> **Exercise directions**
The output is the lines below from the one with "or other 3rd-party" through the one with "# once we have", both included, printed exactly and with no other line.

> **Data records**
--
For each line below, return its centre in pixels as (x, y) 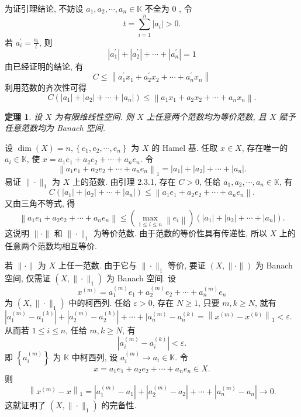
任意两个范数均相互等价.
--
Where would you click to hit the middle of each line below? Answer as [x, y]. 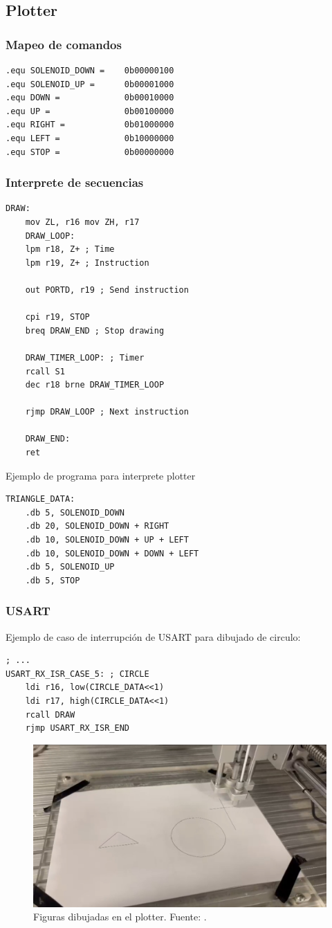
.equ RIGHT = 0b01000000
--
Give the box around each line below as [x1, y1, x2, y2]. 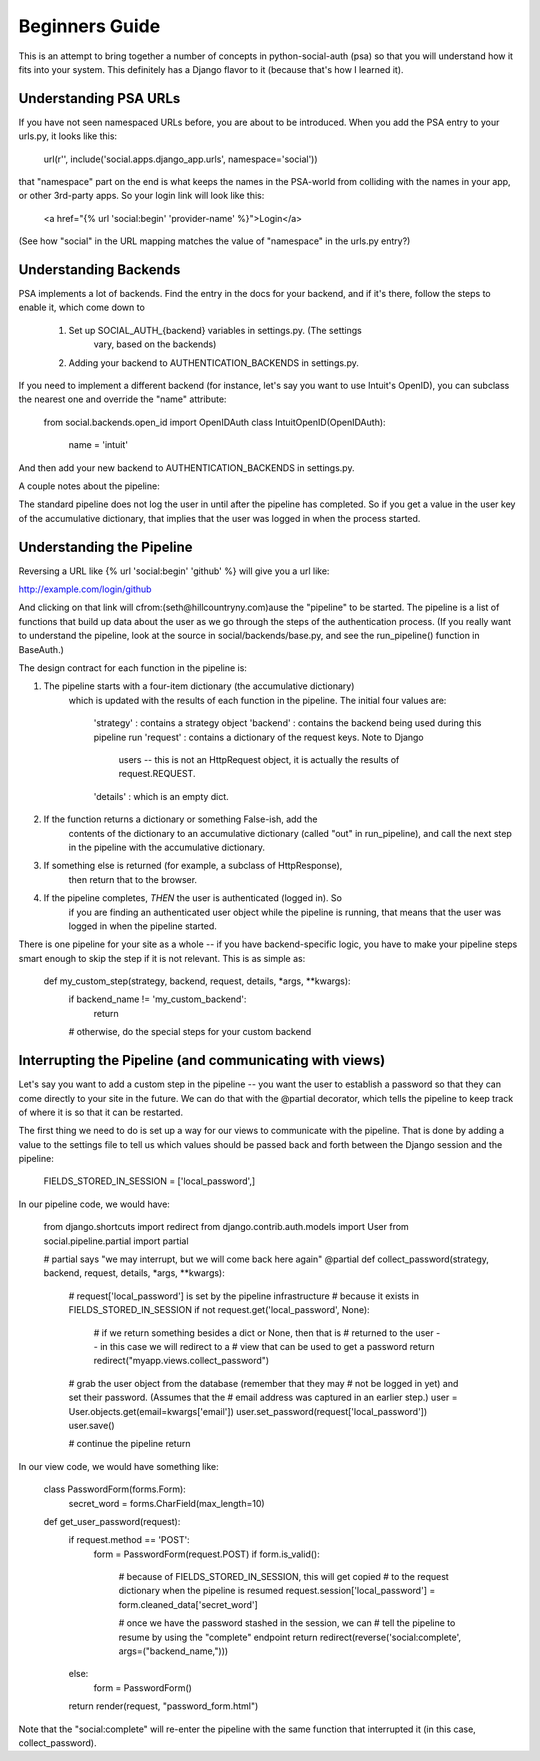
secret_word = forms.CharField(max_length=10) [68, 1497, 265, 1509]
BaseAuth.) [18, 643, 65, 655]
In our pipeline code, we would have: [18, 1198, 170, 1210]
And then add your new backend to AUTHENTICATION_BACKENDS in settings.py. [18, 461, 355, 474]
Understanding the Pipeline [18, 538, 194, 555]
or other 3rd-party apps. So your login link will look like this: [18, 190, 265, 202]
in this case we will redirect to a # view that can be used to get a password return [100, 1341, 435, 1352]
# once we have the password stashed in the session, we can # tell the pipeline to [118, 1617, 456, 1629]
--
> **Solved problem**
or other 3rd-party apps. So your login link will look like this: [18, 190, 265, 202]
in this case we will redirect to a # view that can be used to get a password return [100, 1341, 435, 1352]
# once we have the password stashed in the session, we can # tell the pipeline to [118, 1617, 456, 1629]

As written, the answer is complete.